We are subject to complex federal, state, local and other laws and regulations that could adversely affect the cost, manner or feasibility of doing business.

Our operations are regulated extensively at the federal, state and local levels.  Environmental and other governmental laws and regulations have increased the costs to plan, design, drill, install, operate and abandon natural gas and oil wells.  Under these laws and regulations, we could also be liable for personal injuries, property damage and other damages.  Failure to comply with these laws and regulations may result in the suspension or termination of our operations and subject us to administrative, civil and criminal penalties.  Moreover, public interest in environmental protection has increased in recent years, and environmental organizations have opposed, with some success, certain drilling projects. 

Part of the regulatory environment in which we operate includes, in some cases, legal requirements for obtaining environmental assessments, environmental impact studies and/or plans of development before commencing drilling and production activities.  In addition, our activities are subject to the regulations regarding conservation practices and protection of correlative rights.  These regulations affect our operations and limit the quantity of natural gas and oil we may produce and sell.  A major risk inherent in our drilling plans is the need to obtain drilling permits from state and local authorities.  Delays in obtaining regulatory approvals or drilling permits, the failure to obtain a drilling permit for a well or the receipt of a permit with unreasonable conditions or costs could have a material adverse effect on our ability to develop our properties.  

44




Additionally, the natural gas and oil regulatory environment could change in ways that might substantially increase the financial and managerial costs of compliance with these laws and regulations and, consequently, adversely affect our ability to pay distributions to our unitholders.  For a description of the laws and regulations that affect us, please read “Business - Operations - Environmental Matters and Regulation” and “Business - Operations - Other Regulation of the Natural Gas and Oil Industry” in our Annual Report on Form 10-K for the year ended December 31, 2005.
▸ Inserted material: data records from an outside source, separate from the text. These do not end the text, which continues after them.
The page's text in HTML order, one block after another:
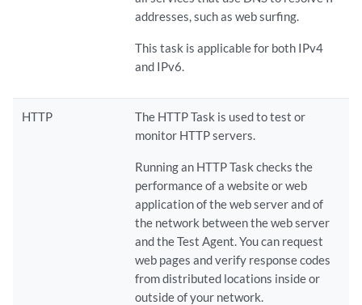
addresses, such as web surfing.
This task is applicable for both IPv4
and IPv6.
HTTP
The HTTP Task is used to test or
monitor HTTP servers.
Running an HTTP Task checks the
performance of a website or web
application of the web server and of
the network between the web server
and the Test Agent. You can request
web pages and verify response codes
from distributed locations inside or
outside of your network.

We may face risks related to the recent restatement of our financial statements.

We restated our financial statements for the period from March 14, 2003 (inception) through December 31, 2003, for the year ended December 31, 2004 and certain financial statement line items for the nine months ended September 30, 2004 and 2005 primarily to correct certain accounting entries related to the acquisition of natural gas and oil properties.  As a result of these changes, which primarily affect fiscal 2003 and 2004, revenues were reduced by $944,164 and $1,729,526, respectively, and net loss was increased by $353,305 and $83,018, respectively. Companies that restate their financial statements sometimes face litigation claims and/or SEC proceedings following such a restatement of financial results.  Although we are unaware of any pending or threatened claims or proceedings relating to our restatement, if any claim or proceeding were to be commenced and successfully asserted against us, we could face monetary judgments, penalties or other sanctions which could adversely affect our financial condition and could cause the price of our units to decline.
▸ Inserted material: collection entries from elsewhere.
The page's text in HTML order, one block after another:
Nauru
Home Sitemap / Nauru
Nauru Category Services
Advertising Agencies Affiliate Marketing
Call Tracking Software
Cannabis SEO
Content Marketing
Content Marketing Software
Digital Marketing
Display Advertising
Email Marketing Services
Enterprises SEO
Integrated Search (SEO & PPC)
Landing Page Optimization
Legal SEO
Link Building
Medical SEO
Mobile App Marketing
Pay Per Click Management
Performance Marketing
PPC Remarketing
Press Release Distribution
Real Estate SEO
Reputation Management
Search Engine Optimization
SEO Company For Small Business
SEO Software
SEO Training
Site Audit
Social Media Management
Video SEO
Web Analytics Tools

Risks Related to Our Structure

Our management and Quantum Energy Partners own, in the aggregate, a controlling interest in us, with management and Quantum Energy Partners owning approximately 16.2% and 36.4%, respectively, of our units.

Our management and Quantum Energy Partners own or control an aggregate 52.6% of our outstanding units. Accordingly, management and Quantum Energy Partners, acting together, possess a controlling vote on substantially all matters submitted to a vote of the holders of our units.  As long as management and Quantum Energy Partners in the aggregate beneficially own a controlling interest in us, they will have the ability to elect all members of our Board of Directors and to control our management and affairs. Our management and Quantum Energy Partners will be able to cause a change of control of our company.  This concentration of ownership may have the effect of preventing or discouraging transactions involving an actual or a potential change of control of our company, regardless of whether a premium is offered over then-current market prices.
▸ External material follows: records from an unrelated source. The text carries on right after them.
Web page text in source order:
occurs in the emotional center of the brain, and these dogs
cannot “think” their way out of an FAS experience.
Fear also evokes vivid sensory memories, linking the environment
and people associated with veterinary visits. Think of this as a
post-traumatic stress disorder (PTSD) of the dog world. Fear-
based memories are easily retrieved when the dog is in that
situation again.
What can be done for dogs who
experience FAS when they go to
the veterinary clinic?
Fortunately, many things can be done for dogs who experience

Each of management or Quantum Energy Partners, or both, may have conflicts of interest with us.  Our limited liability company agreement limits the remedies available to our unitholders in the event unitholders have a claim relating to conflicts of interest.

Conflicts of interest may arise between our management or Quantum Energy Partners, and us and our unitholders. These potential conflicts may relate to the divergent interests of our management or Quantum Energy Partners. Situations in which the interests of our management or Quantum Energy Partners may differ from interests of our non-affiliated unitholders include, among others, the following situations:

·                  our limited liability company agreement gives our Board of Directors broad discretion in establishing cash reserves for the proper conduct of our business, which will affect the amount of cash available for distribution.  For example, our management will use its reasonable discretion to establish and maintain cash reserves sufficient to fund our drilling program;

·                  our management team determines the timing and extent of our drilling program and related capital expenditures, asset purchases and sales, borrowings, issuances of additional membership interests and reserve adjustments, all of which will affect the amount of cash that we distribute to our unitholders; and

·                  Quantum Energy Partners and other affiliates of our directors are not prohibited from investing or engaging in other businesses or activities that compete with us.

We may issue additional units without unitholder approval, which would dilute existing ownership interests.

We may issue an unlimited number of limited liability company interests of any type, including units, without the approval of our unitholders.

45




The issuance of additional units or other equity securities may have the following effects:

·                  an individual unitholder’s proportionate ownership interest in us may decrease;

·                  the amount of cash distributed on each unit may decrease;

·                  the relative voting strength of each previously outstanding unit may be reduced; and

·                  the market price of the units may decline.

The market price of our units could be volatile for a number of factors, many of which are beyond our control.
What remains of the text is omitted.